# [TASK TO COMPLETE]
A stretch of the entries below is to be set down exactly, running from the line with "that strikes the" through the line with "systems become more", both included, and no other line.

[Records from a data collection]
>>>

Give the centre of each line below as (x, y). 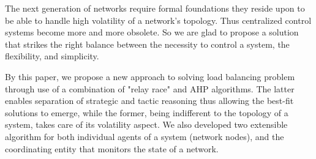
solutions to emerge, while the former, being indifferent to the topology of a (147, 112)
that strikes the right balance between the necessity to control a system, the (147, 44)
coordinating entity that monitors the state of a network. (112, 148)
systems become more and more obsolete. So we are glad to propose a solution (152, 32)
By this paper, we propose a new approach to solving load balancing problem (150, 76)
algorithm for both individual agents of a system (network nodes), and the (145, 136)
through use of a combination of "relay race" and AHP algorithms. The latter (150, 88)
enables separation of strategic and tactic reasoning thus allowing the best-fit (149, 101)

<<<

# [THE COMPLETED TASK]
that strikes the right balance between the necessity to control a system, the (147, 44)
coordinating entity that monitors the state of a network. (112, 148)
systems become more and more obsolete. So we are glad to propose a solution (152, 32)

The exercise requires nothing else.